Jonathan lies slain upon your high places.
26 I am distressed for you, my brother Jonathan;
greatly beloved were you to me;
your love to me was wonderful,
passing the love of women.
27 How the mighty have fallen,
and the weapons of war perished!

Psalm 130
1 Out of the depths I cry to you, O LORD.
2 Lord, hear my voice!
Let your ears be attentive
to the voice of my supplications!
3 If you, O LORD, should mark iniquities,
Lord, who could stand?
4 But there is forgiveness with you,
so that you may be revered.
5 I wait for the LORD, my soul waits,
and in his word I hope;
6 my soul waits for the Lord
more than those who watch for the morning,
more than those who watch for the morning.
7 O Israel, hope in the LORD!
For with the LORD there is steadfast love,
and with him is great power to redeem.
8 It is he who will redeem Israel
from all its iniquities.

2 Corinthians 8:7-15
7 Now as you excel in everything--in faith, in speech, in knowledge, in utmost eagerness, and in our love for you --so we want you to excel also in this generous undertaking.

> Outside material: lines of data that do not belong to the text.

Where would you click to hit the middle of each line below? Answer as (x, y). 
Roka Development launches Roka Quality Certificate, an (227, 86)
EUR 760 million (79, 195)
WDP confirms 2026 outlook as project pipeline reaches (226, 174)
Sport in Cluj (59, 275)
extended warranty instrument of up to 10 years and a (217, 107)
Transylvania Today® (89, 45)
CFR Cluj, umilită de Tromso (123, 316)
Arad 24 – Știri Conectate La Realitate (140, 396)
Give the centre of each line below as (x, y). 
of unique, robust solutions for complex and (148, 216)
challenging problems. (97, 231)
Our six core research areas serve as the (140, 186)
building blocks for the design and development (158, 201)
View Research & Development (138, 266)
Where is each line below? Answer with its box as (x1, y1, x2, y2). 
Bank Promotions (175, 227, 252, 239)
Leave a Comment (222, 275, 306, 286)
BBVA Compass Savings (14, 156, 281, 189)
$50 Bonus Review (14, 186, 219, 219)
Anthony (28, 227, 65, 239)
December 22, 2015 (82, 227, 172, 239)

8 I do not say this as a command, but I am testing the genuineness of your love against the earnestness of others. 9 For you know the generous act of our Lord Jesus Christ, that though he was rich, yet for your sakes he became poor, so that by his poverty you might become rich. 10 And in this matter I am giving my advice: it is appropriate for you who began last year not only to do something but even to desire to do something-- 11 now finish doing it, so that your eagerness may be matched by completing it according to your means. 12 For if the eagerness is there, the gift is acceptable according to what one has--not according to what one does not have. 13 I do not mean that there should be relief for others and pressure on you, but it is a question of a fair balance between 14 your present abundance and their need, so that their abundance may be for your need, in order that there may be a fair balance. 15 As it is written,
"The one who had much did not have too much,
and the one who had little did not have too little."

Mark 5:21-43
21 When Jesus had crossed again in the boat to the other side, a great crowd gathered around him; and he was by the sea. 22 Then one of the leaders of the synagogue named Jairus came and, when he saw him, fell at his feet 23 and begged him repeatedly, "My little daughter is at the point of death. Come and lay your hands on her, so that she may be made well, and live." 24 So he went with him.

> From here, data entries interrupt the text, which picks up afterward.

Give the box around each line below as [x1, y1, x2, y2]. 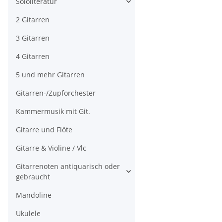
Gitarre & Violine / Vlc [16, 143, 86, 153]
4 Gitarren [16, 52, 50, 61]
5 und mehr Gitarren [16, 70, 85, 80]
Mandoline [16, 190, 52, 200]
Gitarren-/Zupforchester [16, 88, 96, 98]
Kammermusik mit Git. [16, 107, 90, 116]
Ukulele [16, 209, 41, 219]
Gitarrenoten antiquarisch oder [16, 162, 120, 171]
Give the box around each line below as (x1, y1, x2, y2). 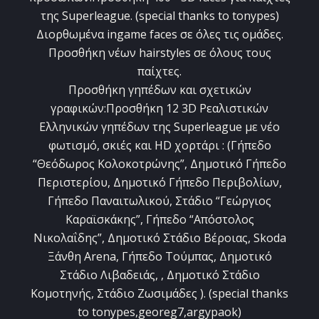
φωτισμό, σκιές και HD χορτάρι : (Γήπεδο (48, 137, 271, 154)
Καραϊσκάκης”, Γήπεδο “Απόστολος (65, 211, 254, 228)
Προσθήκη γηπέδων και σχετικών (68, 82, 251, 98)
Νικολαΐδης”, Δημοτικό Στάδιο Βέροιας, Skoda (33, 230, 286, 246)
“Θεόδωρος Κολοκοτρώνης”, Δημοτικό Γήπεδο (33, 156, 286, 172)
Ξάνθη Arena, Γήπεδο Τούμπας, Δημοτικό (47, 249, 272, 265)
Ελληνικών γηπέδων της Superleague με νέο (39, 119, 280, 135)
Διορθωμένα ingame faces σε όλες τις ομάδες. (36, 26, 283, 43)
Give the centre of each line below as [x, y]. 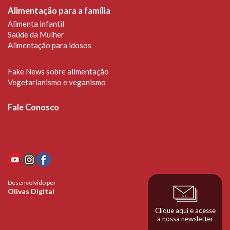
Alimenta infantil [36, 23]
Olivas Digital [31, 191]
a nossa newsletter [185, 219]
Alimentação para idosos [50, 45]
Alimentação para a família [59, 11]
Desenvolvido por [32, 182]
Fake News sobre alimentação [58, 71]
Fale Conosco [33, 107]
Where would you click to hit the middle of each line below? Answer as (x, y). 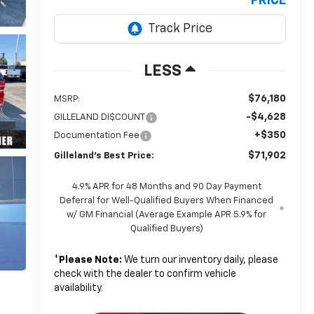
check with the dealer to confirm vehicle (145, 274)
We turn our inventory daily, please (200, 260)
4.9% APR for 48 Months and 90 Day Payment (166, 187)
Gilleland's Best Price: (104, 156)
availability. (78, 288)
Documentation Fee (96, 136)
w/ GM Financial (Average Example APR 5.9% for (167, 215)
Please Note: (90, 260)

And a large crowd followed him and pressed in on him. 25 Now there was a woman who had been suffering from hemorrhages for twelve years. 26 She had endured much under many physicians, and had spent all that she had; and she was no better, but rather grew worse. 27 She had heard about Jesus, and came up behind him in the crowd and touched his cloak, 28 for she said, "If I but touch his clothes, I will be made well." 29 Immediately her hemorrhage stopped; and she felt in her body that she was healed of her disease. 30 Immediately aware that power had gone forth from him, Jesus turned about in the crowd and said, "Who touched my clothes?" 31 And his disciples said to him, "You see the crowd pressing in on you; how can you say, 'Who touched me?'" 32 He looked all around to see who had done it. 33 But the woman, knowing what had happened to her, came in fear and trembling, fell down before him, and told him the whole truth. 34 He said to her, "Daughter, your faith has made you well; go in peace, and be healed of your disease."

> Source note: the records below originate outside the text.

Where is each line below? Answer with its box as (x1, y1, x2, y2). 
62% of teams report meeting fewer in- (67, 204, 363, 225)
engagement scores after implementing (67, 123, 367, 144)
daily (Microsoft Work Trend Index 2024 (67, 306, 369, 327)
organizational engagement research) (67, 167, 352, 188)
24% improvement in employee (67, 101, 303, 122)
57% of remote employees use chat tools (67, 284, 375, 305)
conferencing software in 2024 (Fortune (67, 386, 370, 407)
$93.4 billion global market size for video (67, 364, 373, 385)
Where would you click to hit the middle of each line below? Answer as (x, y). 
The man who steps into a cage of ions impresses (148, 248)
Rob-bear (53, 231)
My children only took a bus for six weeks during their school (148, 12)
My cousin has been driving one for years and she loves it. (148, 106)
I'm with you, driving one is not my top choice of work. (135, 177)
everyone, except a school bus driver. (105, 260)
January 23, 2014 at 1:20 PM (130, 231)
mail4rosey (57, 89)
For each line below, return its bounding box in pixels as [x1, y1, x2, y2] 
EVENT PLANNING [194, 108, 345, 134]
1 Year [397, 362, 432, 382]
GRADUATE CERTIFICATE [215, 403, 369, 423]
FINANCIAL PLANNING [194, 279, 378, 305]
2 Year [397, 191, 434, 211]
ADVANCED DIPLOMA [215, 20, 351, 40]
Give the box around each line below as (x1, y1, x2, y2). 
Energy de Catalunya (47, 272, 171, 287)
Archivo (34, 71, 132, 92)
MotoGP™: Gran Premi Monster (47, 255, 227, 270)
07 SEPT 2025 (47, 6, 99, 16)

35 While he was still speaking, some people came from the leader's house to say, "Your daughter is dead. Why trouble the teacher any further?" 36 But overhearing what they said, Jesus said to the leader of the synagogue, "Do not fear, only believe." 37 He allowed no one to follow him except Peter, James, and John, the brother of James. 38 When they came to the house of the leader of the synagogue, he saw a commotion, people weeping and wailing loudly. 39 When he had entered, he said to them, "Why do you make a commotion and weep? The child is not dead but sleeping." 40 And they laughed at him. Then he put them all outside, and took the child's father and mother and those who were with him, and went in where the child was. 41 He took her by the hand and said to her, "Talitha cum," which means, "Little girl, get up!" 42 And immediately the girl got up and began to walk about (she was twelve years of age). At this they were overcome with amazement. 43 He strictly ordered them that no one should know this, and told them to give her something to eat.

A Dying Child

I’ll never forget seeing my daughter Hilary come into the world. I saw her emerge into the light and the most stunning memory I have is of seeing her blue eyes for the first time. But she was born with double pneumonia and couldn’t breathe. She was whisked immediately into the neo-natal unit. Not long after a somber doctor informed us that they didn’t expect her to live more than four hours.

I don’t know that I have ever experienced such crushing loss. All the hopes of my life seemed to dissolve into nothingness. I hadn’t been a father for more than an hour and already I was losing her.

And so I can feel a certain kinship with Jairus, and I know there are members of Philippi who feel that kinship as well. There’s a way in which even the possibility of a child dying completely unhinges a parent.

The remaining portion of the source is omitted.